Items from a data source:

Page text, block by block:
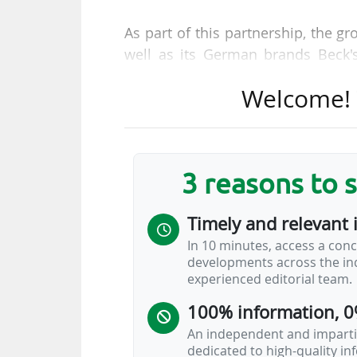
As part of this partnership, the
well as its German brands
agreed co-operation: Bayer 04
beer partner on static boards,
also appear in various joint
The Belgian company
Leverkusen's official beer
sponsorship agreement in the
UEFA: exclusive
competitions (2027-2033)
3 reasons to
Timely and relevant
In 10 minutes, access a
developments across the
experienced editorial team.
100% information,
An independent and
dedicated to high-quality
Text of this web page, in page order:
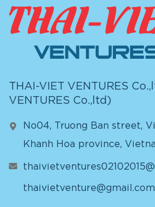
THAI-VIET VENTURES
VENTURES Co.,ltd )
No04, Truong Ban street,
Khanh Hoa province,
thaivietventure@gmail.com

TASK DIRECTIONS → Output the line that contains "dedicated to high-quality" and every subsequent line through the end of the entries, exactly as given, without pictures.

TASK SOLUTION →
dedicated to high-quality
Text of this web page, in page order:
THAI-VIET VENTURES
VENTURES Co.,ltd )
No04, Truong Ban street,
Khanh Hoa province,
thaivietventure@gmail.com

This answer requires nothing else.